■ Data supplied ■
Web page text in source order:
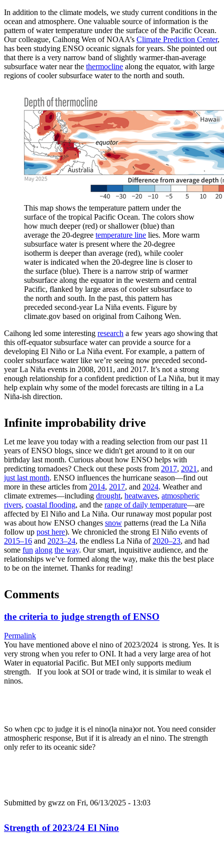
In addition to the climate models, we study current conditions in the
ocean and atmosphere. One valuable source of information is the
pattern of water temperature under the surface of the Pacific Ocean.
Our colleague, Caihong Wen of NOAA’s Climate Prediction Center,
has been studying ENSO oceanic signals for years. She pointed out
that there is a very narrow band of slightly warmer-than-average
subsurface water near the thermocline along the equator, with large
regions of cooler subsurface water to the north and south.
This map shows the temperature pattern under the
surface of the tropical Pacific Ocean. The colors show
how much deeper (red) or shallower (blue) than
average the 20-degree temperature line lies. More warm
subsurface water is present where the 20-degree
isotherm is deeper than average (red), while cooler
water is indicated when the 20-degree line is closer to
the surface (blue). There is a narrow strip of warmer
subsurface along the equator in the western and central
Pacific, flanked by large areas of cooler subsurface to
the north and south. In the past, this pattern has
preceded second-year La Niña events. Figure by
climate.gov based on original from Caihong Wen.
Caihong led some interesting research a few years ago showing that
this off-equator subsurface water can provide a source for a
developing El Niño or La Niña event. For example, a pattern of
cooler subsurface water like we’re seeing now preceded second-
year La Niña events in 2008, 2011, and 2017. It’s not a strong
enough relationship for a confident prediction of La Niña, but it may
help explain why some of the model forecasts are tilting in a La
Niña-ish direction.
Infinite improbability drive
Let me leave you today with a reading selection from our past 11
years of ENSO blogs, since we didn't get around to it on our
birthday last month. Curious about how ENSO helps with
predicting tornadoes? Check out these posts from 2017, 2021 , and
just last month. ENSO influences the hurricane season—find out
more in these articles from 2014, 2017, and 2024. Weather and
climate extremes—including drought, heatwaves, atmospheric
rivers, coastal flooding, and the range of daily temperature—are
affected by El Niño and La Niña. Our runaway most popular post
was about how ENSO changes snow patterns (read the La Niña
follow up post here). We chronicled the strong El Niño events of
2015–16 and 2023–24, the endless La Niña of 2020–23, and had
some fun along the way. Our smart, inquisitive audience, and the
relationships we’ve formed along the way, make this the best place
to be on the internet. Thanks for reading!
Comments
the criteria to judge strength of ENSO
Permalink
You have mentioned above el nino of 2023/2024 is strong. Yes. It is
very strong when you refer to ONI. It had a very large area of hot
Water in equatorial Pacific. But MEI only supports medium
strength. If you look at SOI or trade wind, it is similar to weak el
ninos.
So when cpc to judge it is el nino(la nina)or not. You need consider
atmospheric response, But if it is already an el nino. The strength
only refer to its oceanic side?
Submitted by gwzz on Fri, 06/13/2025 - 13:03
Strength of 2023/24 El Nino
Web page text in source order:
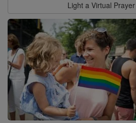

■ Activity ■
Retype only this portion of the data above: the line containing "surface of the tropical", the line containing "Caihong led some", and all lines between them, exactly.

■ Result below ■
surface of the tropical Pacific Ocean. The colors show
how much deeper (red) or shallower (blue) than
average the 20-degree temperature line lies. More warm
subsurface water is present where the 20-degree
isotherm is deeper than average (red), while cooler
water is indicated when the 20-degree line is closer to
the surface (blue). There is a narrow strip of warmer
subsurface along the equator in the western and central
Pacific, flanked by large areas of cooler subsurface to
the north and south. In the past, this pattern has
preceded second-year La Niña events. Figure by
climate.gov based on original from Caihong Wen.
Caihong led some interesting research a few years ago showing that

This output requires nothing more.